But the memory of the wonders he’d seen, and the nagging feeling of having been beaten by his fears didn’t lessen with a good night’s sleep, nor did it fade with a return to the daily routine. It was now burned into his mind, and merely strengthened his resolve to return. Seeing as he was still unable to find a willing cohort among the men in camp, however, he took a chance when approached by a teenage “kid” working in camp who was from somewhere south of the border, and consequently knew very little of the English language. What he did manage to communicate through his rather limited vocabulary was a strong desire to see the cave, and in spite of not even knowing his name, Jim took advantage of this offer of support to plan a more extensive exploration upon his now assured return. Again, in Jim’s own words:
“Five days after my first trip into the cave, the Kid and I set out with a couple crude torches, which we had rigged up, a canteen of water, a sack of grub and a can of kerosene. I was afraid the Kid would get cold feet, and back out at the last minute, but he didn’t. Our kerosene torches were a great improvement over the lantern I had taken on the first visit. They gave off sufficient light to enable us to make fairly good progress. By the time we had reached the giant stalagmites, I could see that the Kid was scared stiff-but he was a game little cuss, and never whimpered once. I doubt if any man could have stood up under the strain any better than the Kid.
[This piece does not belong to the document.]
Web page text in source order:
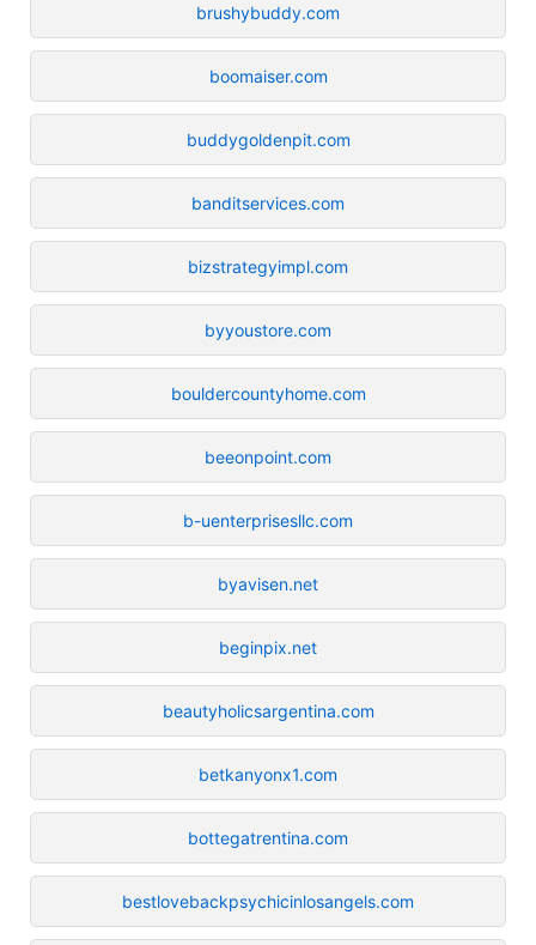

“Well, the Kid and I stayed in the cave for three days-exploring. We covered about the same territory the tourist of today sees. I shan’t go into detail as to our difficulties, findings, hazards and thrills. there were plenty of each. You can use your own imagination-it would be impossible to even exaggerate our experiences during those three days…during the second-no, it was the third day…down in one corner of the Big Room I crawled upon a ledge of rock, and I sat down to rest. Presently I looked over the other side of the ledge-and what do you suppose I saw? Through the gloom I saw staring back at me the skull of a man! I brought my torch about, and there was his whole skeleton intact! I was amazed by the magnitude of it. Evidently, the man had been about twice as large as the biggest man I had ever seen! His thigh bones were as big as the largest beef shanks. I deducted that he must have been some prehistoric cave-dwelling giant. I attempted to pick up one of the leg bones, but the minute I touched it, it crumbled in my fingers. Then a drop of water falling on my hand cleared up the mystery. For years-no one knows how many-that skeleton had lain under a drip. The mineral water had softened the bones, and impregnated them with lime, softening and encrusting them many times their normal size. The skull, however, was in perfect condition-as it was not under the drip. I picked up the skull, and noticed that the Kid shrank from it…nevertheless I carried it out. Sometime later a doctor in Carlsbad borrowed it to examine. He loaned it to someone else, who, in turn, loaned it to someone else, and so on, until I lost trace of it-unfortunately, for today it would perhaps be the most treasured cave souvenir in my museum…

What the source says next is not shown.